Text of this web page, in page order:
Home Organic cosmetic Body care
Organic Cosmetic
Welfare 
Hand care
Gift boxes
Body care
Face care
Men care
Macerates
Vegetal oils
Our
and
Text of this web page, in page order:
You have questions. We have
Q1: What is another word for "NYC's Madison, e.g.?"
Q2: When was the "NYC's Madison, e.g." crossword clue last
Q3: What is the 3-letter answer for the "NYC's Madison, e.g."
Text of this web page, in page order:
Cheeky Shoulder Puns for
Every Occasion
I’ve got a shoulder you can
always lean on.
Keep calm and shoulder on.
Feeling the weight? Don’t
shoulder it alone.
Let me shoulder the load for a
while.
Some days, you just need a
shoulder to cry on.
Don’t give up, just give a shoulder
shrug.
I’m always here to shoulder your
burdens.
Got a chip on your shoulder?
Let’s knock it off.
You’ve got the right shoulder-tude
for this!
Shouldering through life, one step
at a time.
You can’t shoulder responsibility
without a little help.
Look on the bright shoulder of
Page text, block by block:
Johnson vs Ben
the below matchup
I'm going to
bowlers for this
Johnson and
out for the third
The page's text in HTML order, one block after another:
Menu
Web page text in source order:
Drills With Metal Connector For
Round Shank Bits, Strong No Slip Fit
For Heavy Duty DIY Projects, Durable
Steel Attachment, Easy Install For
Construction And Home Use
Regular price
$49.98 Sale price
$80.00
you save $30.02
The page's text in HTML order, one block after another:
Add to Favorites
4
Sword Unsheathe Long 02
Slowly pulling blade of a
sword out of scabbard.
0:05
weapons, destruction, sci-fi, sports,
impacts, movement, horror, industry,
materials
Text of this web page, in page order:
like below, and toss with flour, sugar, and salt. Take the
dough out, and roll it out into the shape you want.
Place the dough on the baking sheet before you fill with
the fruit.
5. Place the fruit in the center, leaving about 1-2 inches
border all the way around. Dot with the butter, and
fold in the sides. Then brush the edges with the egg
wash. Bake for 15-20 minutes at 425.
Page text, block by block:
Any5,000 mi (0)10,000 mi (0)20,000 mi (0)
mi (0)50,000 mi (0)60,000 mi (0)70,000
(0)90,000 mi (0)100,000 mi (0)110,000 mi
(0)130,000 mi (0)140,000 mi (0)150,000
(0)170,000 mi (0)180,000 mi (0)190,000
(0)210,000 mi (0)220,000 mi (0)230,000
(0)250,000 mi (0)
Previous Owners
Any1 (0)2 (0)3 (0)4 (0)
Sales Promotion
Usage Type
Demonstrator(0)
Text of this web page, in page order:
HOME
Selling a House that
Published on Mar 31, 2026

□ □ □

→ **Assignment**: Return all of the entries word for word.

→ **Completed exercise**:
Text of this web page, in page order:
Home Organic cosmetic Body care
Organic Cosmetic
Welfare 
Hand care
Gift boxes
Body care
Face care
Men care
Macerates
Vegetal oils
Our
and
Text of this web page, in page order:
You have questions. We have
Q1: What is another word for "NYC's Madison, e.g.?"
Q2: When was the "NYC's Madison, e.g." crossword clue last
Q3: What is the 3-letter answer for the "NYC's Madison, e.g."
Text of this web page, in page order:
Cheeky Shoulder Puns for
Every Occasion
I’ve got a shoulder you can
always lean on.
Keep calm and shoulder on.
Feeling the weight? Don’t
shoulder it alone.
Let me shoulder the load for a
while.
Some days, you just need a
shoulder to cry on.
Don’t give up, just give a shoulder
shrug.
I’m always here to shoulder your
burdens.
Got a chip on your shoulder?
Let’s knock it off.
You’ve got the right shoulder-tude
for this!
Shouldering through life, one step
at a time.
You can’t shoulder responsibility
without a little help.
Look on the bright shoulder of
Page text, block by block:
Johnson vs Ben
the below matchup
I'm going to
bowlers for this
Johnson and
out for the third
The page's text in HTML order, one block after another:
Menu
Web page text in source order:
Drills With Metal Connector For
Round Shank Bits, Strong No Slip Fit
For Heavy Duty DIY Projects, Durable
Steel Attachment, Easy Install For
Construction And Home Use
Regular price
$49.98 Sale price
$80.00
you save $30.02
The page's text in HTML order, one block after another:
Add to Favorites
4
Sword Unsheathe Long 02
Slowly pulling blade of a
sword out of scabbard.
0:05
weapons, destruction, sci-fi, sports,
impacts, movement, horror, industry,
materials
Text of this web page, in page order:
like below, and toss with flour, sugar, and salt. Take the
dough out, and roll it out into the shape you want.
Place the dough on the baking sheet before you fill with
the fruit.
5. Place the fruit in the center, leaving about 1-2 inches
border all the way around. Dot with the butter, and
fold in the sides. Then brush the edges with the egg
wash. Bake for 15-20 minutes at 425.
Page text, block by block:
Any5,000 mi (0)10,000 mi (0)20,000 mi (0)
mi (0)50,000 mi (0)60,000 mi (0)70,000
(0)90,000 mi (0)100,000 mi (0)110,000 mi
(0)130,000 mi (0)140,000 mi (0)150,000
(0)170,000 mi (0)180,000 mi (0)190,000
(0)210,000 mi (0)220,000 mi (0)230,000
(0)250,000 mi (0)
Previous Owners
Any1 (0)2 (0)3 (0)4 (0)
Sales Promotion
Usage Type
Demonstrator(0)
Text of this web page, in page order:
HOME
Selling a House that
Published on Mar 31, 2026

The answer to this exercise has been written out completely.